# Tyvek suits for beekeeping



## stinger (Mar 23, 2005)

I heard that Tyvek coveralls are ok for not getting stung. Has anyone had any experience with Tyvek. The suits in the beekeeping catalogs are almost always 100% cotton which does not seem so sting proof to me.


----------



## Tia (Nov 19, 2003)

When I first started beekeeping I bought a Tyvek suit because they're so cheap and I wanted to spend all my beekeeping budget on woodenware and such. Although a Tyvek beesuit is totally stingproof, it's also a wearable sauna! Really hot. I keep it around for emergencies or to use in the event one of my friends wants to take a peek at the hives, but it's only been used once or twice. When I must wear a suit (I usually work in shorts and a Tshirt), I'll take breathable cotton, thank you. They're sting resistant, not sting proof. But that's preferable over sweating until I'm soaking wet.


----------



## magnet-man (Jul 10, 2004)

Tyvek is hot hot hot!


----------



## oregonsparkie (Apr 12, 2004)

When I extract a hive from a wall, tyvek is all I wear. Ive never been stung through it. Another downfall is they rip easily.


----------



## TwT (Aug 5, 2004)

I wear tyvek suits and I have been stung twice in one day removing a feral hive but thats the only time it has happened, it is like a sweat box in them too.


----------



## Terri (Apr 14, 2003)

I found that heat bothered me no matter WHAT I wore! I started out in a jacket, which was great with the early spring checks, but then summer hit and it was 85 degrees at sunrise!

I eventually went to a bug baffle, which is basically a light jacket made of netting. I was told that it wasn't entirely sting proof but that it would prevent MOST stings because they could not reach me. I love it.

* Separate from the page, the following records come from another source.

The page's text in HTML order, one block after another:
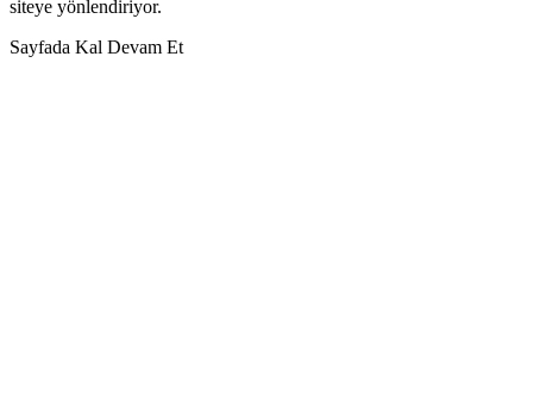
siteye yönlendiriyor.
Sayfada Kal Devam Et
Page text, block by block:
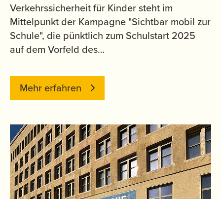
Verkehrssicherheit für Kinder steht im
Mittelpunkt der Kampagne "Sichtbar mobil zur
Schule", die pünktlich zum Schulstart 2025
auf dem Vorfeld des…
Mehr erfahren
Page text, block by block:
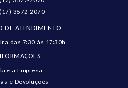
(17) 3572-2070
DE ATENDIMENTO
das 7:30 às 17:30h
a Empresa
e Devoluções
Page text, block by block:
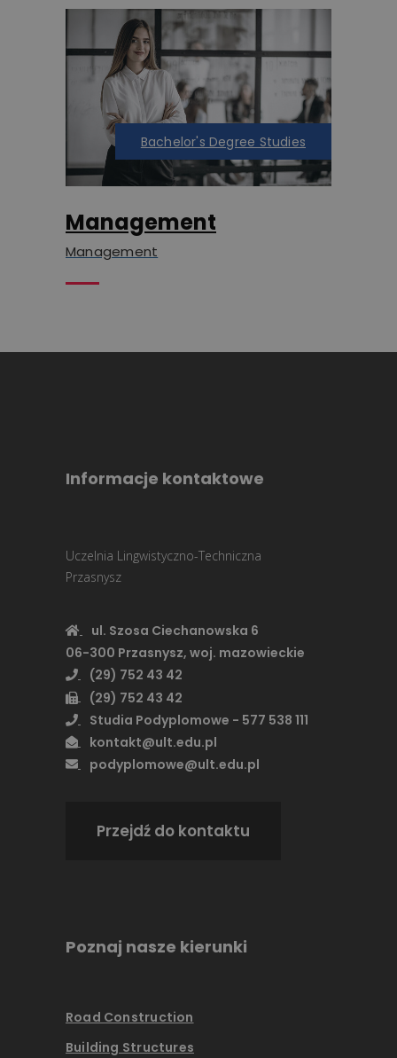
Bachelor's Degree Studies
Management
Management
Informacje kontaktowe
Uczelnia Lingwistyczno-Techniczna
Przasnysz
ul. Szosa Ciechanowska 6
06-300 Przasnysz, woj. mazowieckie
(29) 752 43 42
(29) 752 43 42
Studia Podyplomowe - 577 538 111
kontakt@ult.edu.pl
podyplomowe@ult.edu.pl
Przejdź do kontaktu
Poznaj nasze kierunki
Road Construction
Building Structures
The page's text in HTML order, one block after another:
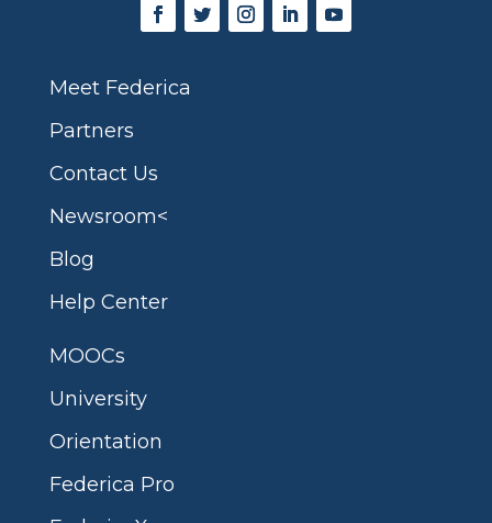
Meet Federica
Partners
Contact Us
Newsroom<
Blog
Help Center
MOOCs
University
Orientation
Federica Pro
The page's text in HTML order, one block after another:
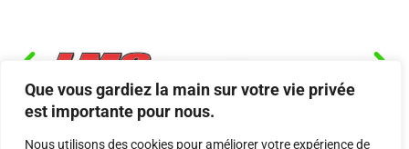
Que vous gardiez la main sur votre vie privée
est importante pour nous.
Nous utilisons des cookies pour améliorer votre expérience de
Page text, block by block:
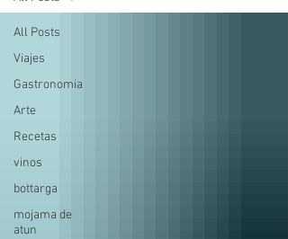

I now wear it whenever I really get into a hive.I just wear the veil, now, for a quick peek.


----------



## BeeBear (Jan 20, 2004)

I'd rather endure the occasional sting than wear a sauna. Your milage may vary.


----------



## Michael Bush (Aug 2, 2002)

I've worn the disposable tyvek suits. They are sting proof enough. They are hot. If you want cool, nothing beats a Golden Bee Products suit. If you want convenient, I think nothing beats a jacket with a zip on hood type veil. If you want cheap it's hard to beat the tyvek coveralls.


----------



## Mabe (Mar 22, 2005)

Got some tyvek coveralls from Farmtek for 6.29 each. Elastic wrists and ankles. Here's a link to the catalogue page. I'm going to velcro on a hood. Been thrown in the washer a number of times and still fine. Don't know how hot they get since it's been cool here so far this year.

http://www.farmtekcatalog.com/0137.asp


----------



## Joel (Mar 3, 2005)

My dad has used them and has had good success not getting stung. He does look pretty red(like heat stroke) when he gets out of it. He uses a tie vail. I think the reason he uses it is he doesn't want to get his real suit dirty!


----------



## dandelion (Apr 10, 2003)

I added 100% cotton full suits and half suits, besides the pull over jacket, to my thread in the For Sale section of this forum. Check them out! 
Alejandro


----------



## BeeBear (Jan 20, 2004)

I don't often do this . . . but here's a plug for Alejandro's suits. Normally I wouldn't buy something based on a "for sale" ad on a forum like this, but last year I sent away for one of Alejandro's pull-over jackets. I was very pleased by the quality and feel that it's a good value. Not to mention that he must have put it in the mail the same day he got the check, as I received it in less than a week.

I have no connection with Alejandro -- I just wanted to share my experience so that others who wouldn't dream of buying something based on a posting in an Internet forum could share my pleasant experience. These days it seems you seldom run into pleasant experiences with vendors.


----------